Would it be more insightful to compare how quickly the deep and narrow networks get to the early stopping state faster, assuming both’s early stopping state gives comparable accuracy? This is in reference to the comparison of 400 epochs vs. 4000 epochs.
Hi Brenda, that was kind of what I was thinking too! I guess if all nets were trained with vanilla SGD that would be a good thing to check :-)
do we know what the best performance we can get from an ensemble of underparameterized networks for CIFAR-10?
When comparing different networks and training the different networks, which parameter that you fix the same for all the networks? Computational time or Epoch or Something else? Why do you think that parameter is a reasonable choice for the comparison?

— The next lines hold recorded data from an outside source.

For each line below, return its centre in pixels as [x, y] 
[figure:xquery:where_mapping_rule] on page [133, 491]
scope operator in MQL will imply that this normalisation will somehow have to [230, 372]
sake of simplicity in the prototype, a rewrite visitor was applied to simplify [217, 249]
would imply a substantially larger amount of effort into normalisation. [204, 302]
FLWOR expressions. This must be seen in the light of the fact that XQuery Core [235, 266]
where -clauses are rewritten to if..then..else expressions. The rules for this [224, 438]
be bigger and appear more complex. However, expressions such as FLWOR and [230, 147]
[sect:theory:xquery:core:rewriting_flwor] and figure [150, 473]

Have you considered running neural architecture search to see what “optimal” CNNs they come up with and how they compare against your models?
So for this you train the network first and then you’re pruning connections? Or do you do principled learning, learning sparse weights constructively?
@Manos: 2nd I guess
@Rahim: yeah, this is what it seems like!

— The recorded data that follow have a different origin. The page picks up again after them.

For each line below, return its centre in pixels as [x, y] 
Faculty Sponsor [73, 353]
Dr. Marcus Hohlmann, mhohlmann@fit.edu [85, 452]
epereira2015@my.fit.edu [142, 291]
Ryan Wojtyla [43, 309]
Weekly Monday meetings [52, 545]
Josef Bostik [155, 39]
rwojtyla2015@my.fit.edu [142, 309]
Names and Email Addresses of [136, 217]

I think it can be seen as the proximal-gradient update of a modified L1 penalty... usually beta would be related to the step size
Yeah, I just asked because there’s a series of results on network pruning after training (a paper from this year’s ICML using tropical polynomial division comes to mind)
Behnam, you and the text you cited on the MDL slide said that the description language is arbitrary. could you use a language that assigns a smaller description length to models with more parameters (e.g., use 1/(32*#params)), and if so, does that hurt the applicability of MDL as an explanation here?